Report the number of lines in the data below that hold "automatically", without any other words.

*** Opening of Exercise material ***

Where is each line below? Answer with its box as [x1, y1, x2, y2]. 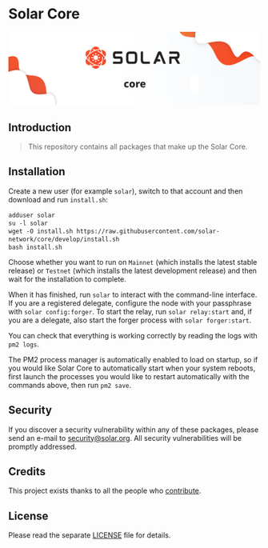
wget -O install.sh [8, 227, 74, 235]
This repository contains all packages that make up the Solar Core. [27, 142, 248, 151]
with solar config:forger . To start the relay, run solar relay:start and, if [8, 306, 252, 316]
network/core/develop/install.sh [8, 235, 120, 243]
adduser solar [8, 211, 56, 219]
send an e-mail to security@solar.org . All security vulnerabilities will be [8, 433, 242, 442]
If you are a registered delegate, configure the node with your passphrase [8, 298, 252, 308]
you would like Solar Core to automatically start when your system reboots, [8, 363, 256, 373]
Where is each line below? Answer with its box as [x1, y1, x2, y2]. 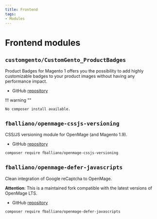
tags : [5, 12, 16, 17]
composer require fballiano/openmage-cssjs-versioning [5, 150, 119, 156]
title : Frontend [5, 7, 38, 12]
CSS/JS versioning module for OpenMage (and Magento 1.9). [5, 132, 127, 138]
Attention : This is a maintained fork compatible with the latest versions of [5, 185, 152, 191]
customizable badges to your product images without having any [5, 73, 135, 79]
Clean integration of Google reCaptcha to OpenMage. [5, 176, 112, 182]
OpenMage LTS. [5, 190, 37, 196]
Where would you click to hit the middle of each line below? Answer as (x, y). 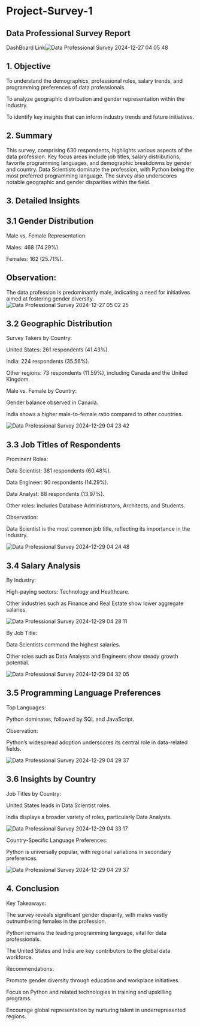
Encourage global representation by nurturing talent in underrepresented (96, 1010)
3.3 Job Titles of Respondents (63, 445)
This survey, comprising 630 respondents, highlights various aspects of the (99, 150)
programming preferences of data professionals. (66, 87)
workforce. (20, 957)
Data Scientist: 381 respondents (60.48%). (59, 471)
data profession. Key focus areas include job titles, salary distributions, (93, 157)
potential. (18, 663)
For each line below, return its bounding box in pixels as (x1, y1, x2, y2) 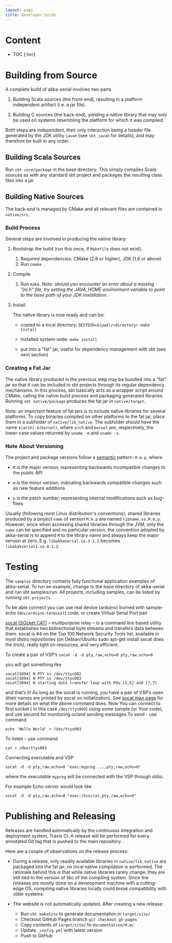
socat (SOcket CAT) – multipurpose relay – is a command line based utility (5, 620, 162, 626)
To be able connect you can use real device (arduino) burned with (5, 604, 145, 610)
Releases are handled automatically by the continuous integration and (5, 827, 153, 833)
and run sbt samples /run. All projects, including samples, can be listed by (5, 589, 160, 595)
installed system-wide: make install (20, 336, 98, 342)
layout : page (5, 7, 33, 13)
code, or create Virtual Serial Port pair (67, 609, 148, 616)
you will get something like (5, 661, 62, 667)
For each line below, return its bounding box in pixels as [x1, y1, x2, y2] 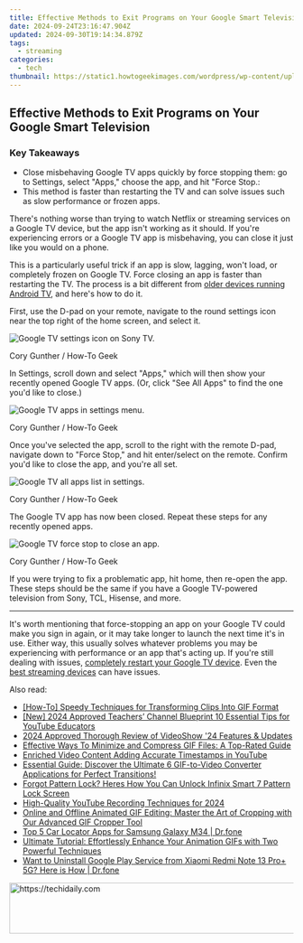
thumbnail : [9, 72, 50, 81]
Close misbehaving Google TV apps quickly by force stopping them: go [22, 167, 288, 178]
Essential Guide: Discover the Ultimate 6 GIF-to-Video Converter [22, 760, 262, 770]
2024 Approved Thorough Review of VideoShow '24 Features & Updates [22, 731, 293, 742]
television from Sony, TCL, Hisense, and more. [9, 593, 182, 603]
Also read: [9, 684, 48, 696]
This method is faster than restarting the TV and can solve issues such [22, 186, 286, 197]
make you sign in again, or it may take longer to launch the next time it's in [9, 629, 285, 640]
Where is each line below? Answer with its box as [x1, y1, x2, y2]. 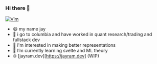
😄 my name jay [12, 26, 46, 32]
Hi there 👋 [5, 5, 31, 12]
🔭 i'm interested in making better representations [12, 42, 116, 48]
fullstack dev [12, 37, 40, 43]
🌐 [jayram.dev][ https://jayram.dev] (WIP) [12, 53, 100, 59]
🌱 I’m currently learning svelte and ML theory [12, 48, 108, 54]
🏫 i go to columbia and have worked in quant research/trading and [12, 31, 152, 38]
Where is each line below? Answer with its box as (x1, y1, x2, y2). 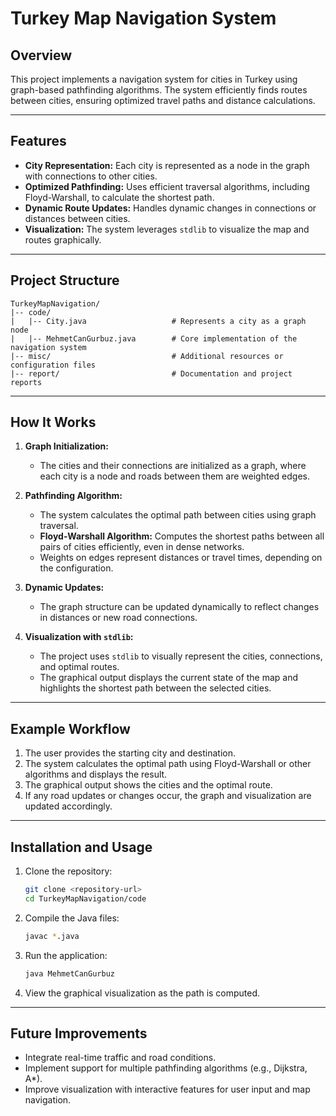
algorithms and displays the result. (24, 768, 168, 781)
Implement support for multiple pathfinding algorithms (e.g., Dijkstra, (24, 1062, 308, 1074)
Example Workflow (10, 720, 131, 737)
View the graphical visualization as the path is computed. (24, 987, 261, 999)
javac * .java (24, 931, 80, 941)
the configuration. (39, 562, 114, 574)
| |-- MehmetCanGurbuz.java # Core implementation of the (10, 333, 298, 344)
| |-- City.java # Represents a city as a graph (10, 316, 307, 326)
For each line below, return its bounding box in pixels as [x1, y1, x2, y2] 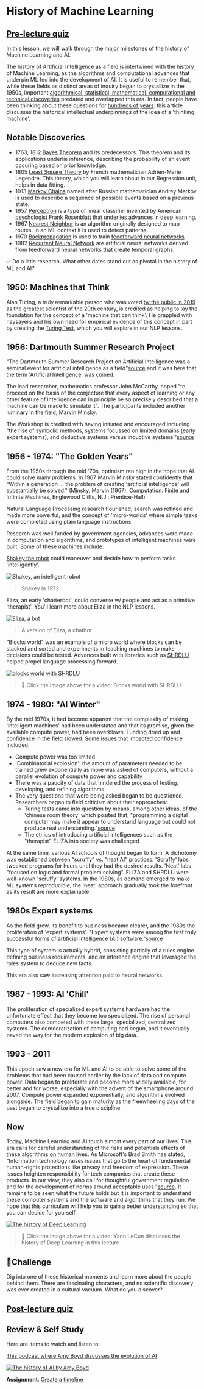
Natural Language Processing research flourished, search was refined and [6, 505, 193, 513]
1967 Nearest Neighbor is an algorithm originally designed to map [15, 220, 180, 227]
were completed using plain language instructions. [6, 518, 133, 526]
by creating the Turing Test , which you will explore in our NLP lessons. [6, 324, 183, 332]
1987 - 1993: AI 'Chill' [6, 989, 90, 999]
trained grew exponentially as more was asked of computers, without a [15, 766, 194, 774]
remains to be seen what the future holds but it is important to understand [6, 1190, 192, 1197]
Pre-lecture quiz [6, 29, 69, 39]
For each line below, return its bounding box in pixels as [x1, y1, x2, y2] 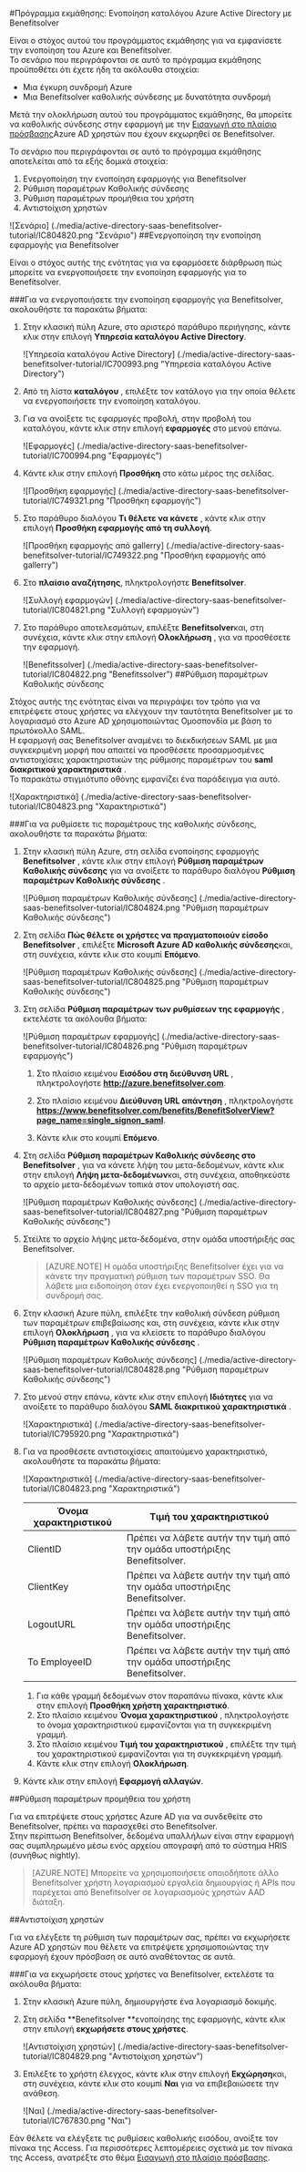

*** Close of Exercise material ***

» Output for this exercise
2